In Great Britain, the conservative weekly news magazine, The
Economist, used the term 'massacre' to describe the slaughter.
They called it a massacre on their front page, in their editorial,
and in the headline of their news story. The New York Times
didn't report a massacre but described an outbreak of violence
about which there were "confusing" and "contradictory"
accounts.
But one of the most reprehensible displays of anti-Arab racism
was provided by Time Magazine which characterized the massacre
of 19 unarmed Palestinians with a headline which read "Saddam's
Lucky Break." This indefensible murder of Arab civilians
was described as a "propaganda victory" for Saddam Hussein
and even implied that he had more responsibility for the killings
than the Israeli police who had pulled the triggers.
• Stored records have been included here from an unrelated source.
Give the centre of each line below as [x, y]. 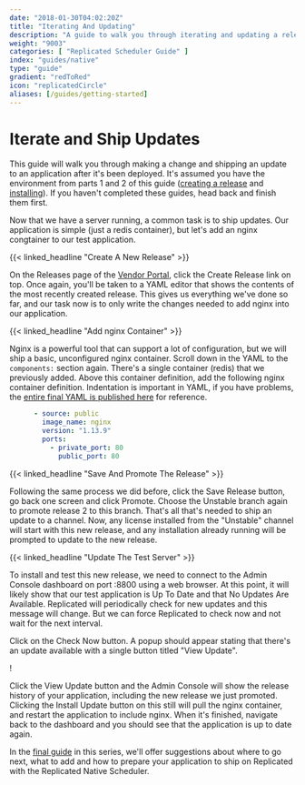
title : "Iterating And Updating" [73, 26]
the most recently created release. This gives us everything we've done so [149, 294]
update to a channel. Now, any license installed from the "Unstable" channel [152, 520]
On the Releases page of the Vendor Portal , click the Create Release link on [150, 275]
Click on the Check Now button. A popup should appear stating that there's [150, 640]
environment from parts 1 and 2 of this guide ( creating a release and [137, 184]
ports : [54, 439]
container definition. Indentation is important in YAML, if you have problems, [152, 387]

There is a slightly more subtle version of anti-Arab racism that
continues to permeate our news coverage of the Middle East and
the Palestinian-Israeli conflict to this day.
It is characterized in Judy Woodruff's words on CNN talking about
the recent violence in Israel and the Occupied Territories in
which more than 76 Palestinians have now been killed by Israeli
police and soldiers: "The uprising that has shut down much
of Northern Israel is blamed for as many as 50 or more deaths."
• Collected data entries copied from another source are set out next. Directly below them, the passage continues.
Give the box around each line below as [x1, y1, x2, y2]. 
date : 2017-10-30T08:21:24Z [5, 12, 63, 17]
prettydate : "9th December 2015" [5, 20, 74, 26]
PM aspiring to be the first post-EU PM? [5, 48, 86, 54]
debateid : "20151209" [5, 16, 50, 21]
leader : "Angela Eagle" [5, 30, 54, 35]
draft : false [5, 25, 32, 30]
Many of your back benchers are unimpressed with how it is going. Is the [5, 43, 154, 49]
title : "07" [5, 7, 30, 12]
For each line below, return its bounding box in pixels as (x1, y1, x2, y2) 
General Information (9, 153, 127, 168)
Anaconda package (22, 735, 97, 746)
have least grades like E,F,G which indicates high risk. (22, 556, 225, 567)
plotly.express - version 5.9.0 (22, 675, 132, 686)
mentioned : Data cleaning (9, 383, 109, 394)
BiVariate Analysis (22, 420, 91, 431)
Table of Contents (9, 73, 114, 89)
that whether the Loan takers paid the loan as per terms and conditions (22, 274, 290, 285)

According to CNN then, it is the uprising, not the decisions of
the Israeli security forces to shoot at Palestinians with steel-jacketed
bullets and anti-tank rockets that is responsible for more than
50 dead Palestinians.
This racism is reflected in the Sacramento Bee headline "Riots
Escalate in West Bank" with a smaller tagline mentioning
"12 dead, hundreds hurt". It is present in the SF Examiner
headline: "Death Toll Reaches 29 in Mideast Clashes."
In none of these samples is it made clear how people died and
who did the killing. Now we know, at the time of this writing,
that more than 76 Palestinians have been killed. We should all
know, deep in our hearts, that if 29 or 55 or 76 Israelis had
been killed by Palestinians, the headlines would be screaming
at us from the headlines of almost every newspaper '29 Israelis
Killed by Palestinians' or 'Arabs Kill 76 Israelis'. The headlines
would certainly not read 'Death Toll Reaches 29' or '76 Israelis
Die in Mideast Violence' - headlines that fail to attribute any
direct responsibility for the killing. A SF Chronicle story
carried a headline which read, 'Palestinian Riots Spread Into
Israel.' Three paragraphs into that story we are informed that
12 Palestinians have been killed. In a particularly egregious
example, another Sacramento Bee headline reads, "Palestinian
gunmen fire on Israelis" over a story that tells us that
twelve more Palestinians have been killed."
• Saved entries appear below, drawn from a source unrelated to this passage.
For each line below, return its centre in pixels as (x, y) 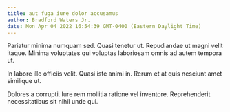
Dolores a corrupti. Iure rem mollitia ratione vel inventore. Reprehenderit (109, 94)
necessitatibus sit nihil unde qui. (53, 102)
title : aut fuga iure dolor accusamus (63, 13)
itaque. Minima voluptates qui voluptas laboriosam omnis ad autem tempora (115, 53)
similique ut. (24, 81)
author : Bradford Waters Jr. (49, 20)
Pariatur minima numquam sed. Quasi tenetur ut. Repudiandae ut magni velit (115, 46)
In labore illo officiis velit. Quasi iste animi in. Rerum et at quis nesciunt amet (115, 74)
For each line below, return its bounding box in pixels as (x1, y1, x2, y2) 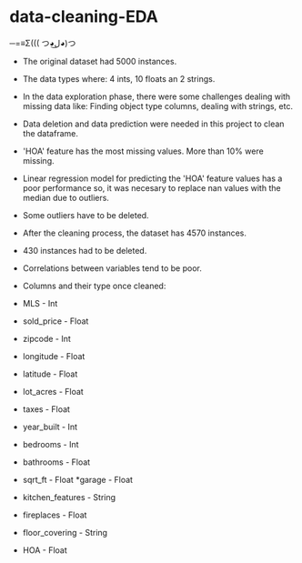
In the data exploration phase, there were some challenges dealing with (22, 91, 291, 102)
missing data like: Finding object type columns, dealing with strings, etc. (22, 100, 294, 111)
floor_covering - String (22, 527, 107, 538)
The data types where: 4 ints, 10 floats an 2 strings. (22, 73, 216, 84)
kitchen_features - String (22, 491, 116, 502)
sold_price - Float (22, 316, 89, 327)
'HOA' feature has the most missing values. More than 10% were (22, 146, 264, 156)
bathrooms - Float (22, 457, 91, 467)

This is something that happens repeatedly in the American press
and implicitly attaches one value to the lives of Israeli's and
a lesser value to the lives of Arabs. Israelis are "killed"
but Palestinians "die." I am not alone in noticing these
disturbing disparities that work to camouflage Israeli responsibility.
Award winning British journalist Robert Fisk wrote in The Independent
that when he reads that Palestinians have died in "crossfire"
it almost always means that "the Israelis have killed an
innocent person." So when he read on the Associated Press
wire that 12-year-old Mohammed al-Durah was killed in Gaza when
he was "caught in the crossfire", Fisk writes, "I
knew at once who had killed him."
"Sure enough" Fisk confirms, "reporters investigating
the killing said the boy was shot by Israeli troops." "So
was his father -- who survived -- and so was the ambulance driver
who was killed trying to rescue the boy."
This failure of American editors and reporters to clearly attribute
responsibility for the killing of Palestinian victims is just
one of many ways in which the American press continuously devalues
the lives of Arabs. This almost constant devaluation of Arab lives
is reinforced by a popular culture that has made it safe to openly
make the most racist statements about Arabs without fear of castigation
or even condemnation.
Just last month Bill Maher, host of ABC's Politically Incorrect,
argued on his show that racial profiling "might be OK in
some cases" like when you're on a flight to Israel and "some
sweaty Arab" sits down next to you. Worse than the blatantly
racist insult to Arabs was the fact that no one even noticed it.
Anti-Arab racism is almost certainly a factor in continued American
disinterest concerning a US driven embargo that has, according
to UN agencies and several high ranking UN officials, caused the
deaths of over 1,000,000 Iraqi civilians and continues to cause
the deaths of 4,000 to 5,000 Arab children every month.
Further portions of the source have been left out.